Records excerpted from a collection:
------------------------------------

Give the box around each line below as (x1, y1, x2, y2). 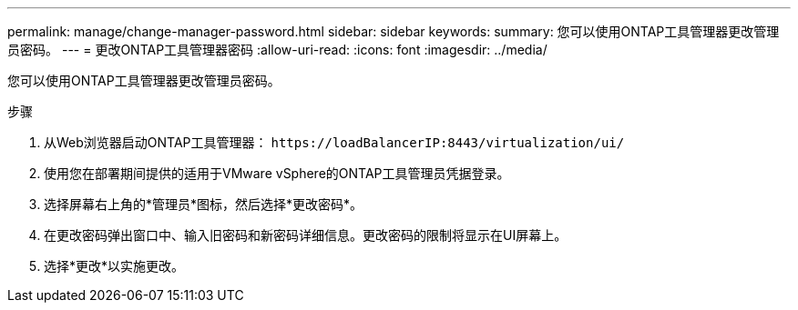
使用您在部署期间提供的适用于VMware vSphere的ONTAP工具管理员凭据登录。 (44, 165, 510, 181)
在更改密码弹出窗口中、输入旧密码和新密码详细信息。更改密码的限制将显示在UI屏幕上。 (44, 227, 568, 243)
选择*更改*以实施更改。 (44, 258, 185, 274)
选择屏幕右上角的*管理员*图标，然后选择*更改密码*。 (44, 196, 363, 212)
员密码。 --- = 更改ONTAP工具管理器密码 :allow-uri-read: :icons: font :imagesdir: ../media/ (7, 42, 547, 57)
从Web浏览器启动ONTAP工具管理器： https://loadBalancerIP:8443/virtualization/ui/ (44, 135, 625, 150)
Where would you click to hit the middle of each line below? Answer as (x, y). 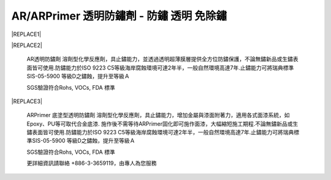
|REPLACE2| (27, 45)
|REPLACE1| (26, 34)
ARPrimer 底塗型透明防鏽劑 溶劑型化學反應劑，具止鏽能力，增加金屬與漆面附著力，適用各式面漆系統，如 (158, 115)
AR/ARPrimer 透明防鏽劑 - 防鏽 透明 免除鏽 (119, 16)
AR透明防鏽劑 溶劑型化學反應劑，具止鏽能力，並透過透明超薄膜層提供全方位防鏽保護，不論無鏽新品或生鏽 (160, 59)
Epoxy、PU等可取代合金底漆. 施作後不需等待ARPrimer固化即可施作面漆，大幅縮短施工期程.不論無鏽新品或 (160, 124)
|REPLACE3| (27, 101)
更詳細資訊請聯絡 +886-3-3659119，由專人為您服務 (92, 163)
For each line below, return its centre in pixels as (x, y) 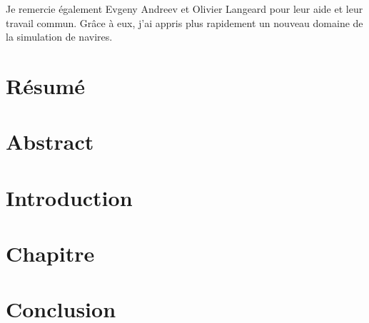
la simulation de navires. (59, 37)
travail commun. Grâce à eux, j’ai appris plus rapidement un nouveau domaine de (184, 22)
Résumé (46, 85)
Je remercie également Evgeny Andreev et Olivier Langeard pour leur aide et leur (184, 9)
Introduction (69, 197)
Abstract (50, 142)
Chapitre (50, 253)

------------------------------------

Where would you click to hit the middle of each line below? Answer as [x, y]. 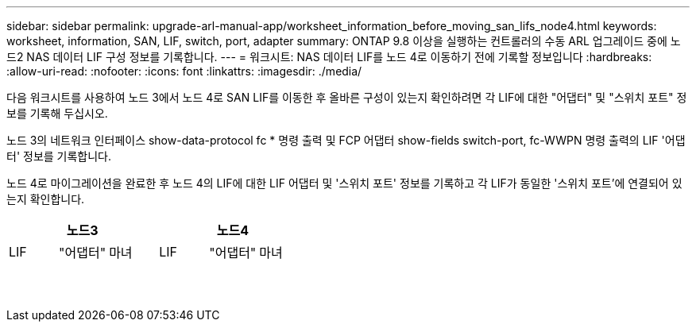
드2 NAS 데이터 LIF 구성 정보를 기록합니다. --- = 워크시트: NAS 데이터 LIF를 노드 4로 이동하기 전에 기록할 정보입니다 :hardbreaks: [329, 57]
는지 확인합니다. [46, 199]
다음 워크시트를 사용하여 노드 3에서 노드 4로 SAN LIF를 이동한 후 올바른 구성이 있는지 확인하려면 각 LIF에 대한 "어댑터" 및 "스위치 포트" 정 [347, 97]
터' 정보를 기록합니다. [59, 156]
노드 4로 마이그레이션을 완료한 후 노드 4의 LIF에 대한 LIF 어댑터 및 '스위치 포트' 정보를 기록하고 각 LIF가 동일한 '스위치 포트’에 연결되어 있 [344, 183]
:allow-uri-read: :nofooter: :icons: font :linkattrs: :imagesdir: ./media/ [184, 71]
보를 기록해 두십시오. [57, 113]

------------------------------------

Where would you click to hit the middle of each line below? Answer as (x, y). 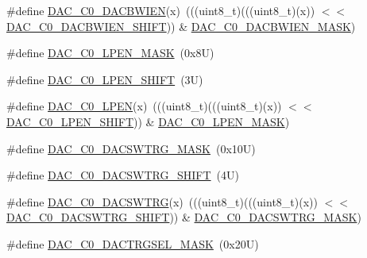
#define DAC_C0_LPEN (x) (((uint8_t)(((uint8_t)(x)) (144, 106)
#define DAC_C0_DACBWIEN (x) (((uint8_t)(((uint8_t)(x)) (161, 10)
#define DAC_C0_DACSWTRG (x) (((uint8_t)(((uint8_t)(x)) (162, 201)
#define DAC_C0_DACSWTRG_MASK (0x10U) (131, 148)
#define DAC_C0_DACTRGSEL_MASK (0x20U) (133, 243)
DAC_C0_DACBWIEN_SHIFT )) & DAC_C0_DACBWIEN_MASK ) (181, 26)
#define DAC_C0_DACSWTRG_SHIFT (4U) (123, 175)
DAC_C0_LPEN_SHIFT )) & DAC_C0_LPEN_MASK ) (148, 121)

------------------------------------

Required work: Exactly the lines above from the one with "노드 4로 마이그레이션을" to the one with "보를 기록해 두십시오. [57, 113]", both included, are to be quoted; leave the rest out.

Solution below:
노드 4로 마이그레이션을 완료한 후 노드 4의 LIF에 대한 LIF 어댑터 및 '스위치 포트' 정보를 기록하고 각 LIF가 동일한 '스위치 포트’에 연결되어 있 [344, 183]
:allow-uri-read: :nofooter: :icons: font :linkattrs: :imagesdir: ./media/ [184, 71]
보를 기록해 두십시오. [57, 113]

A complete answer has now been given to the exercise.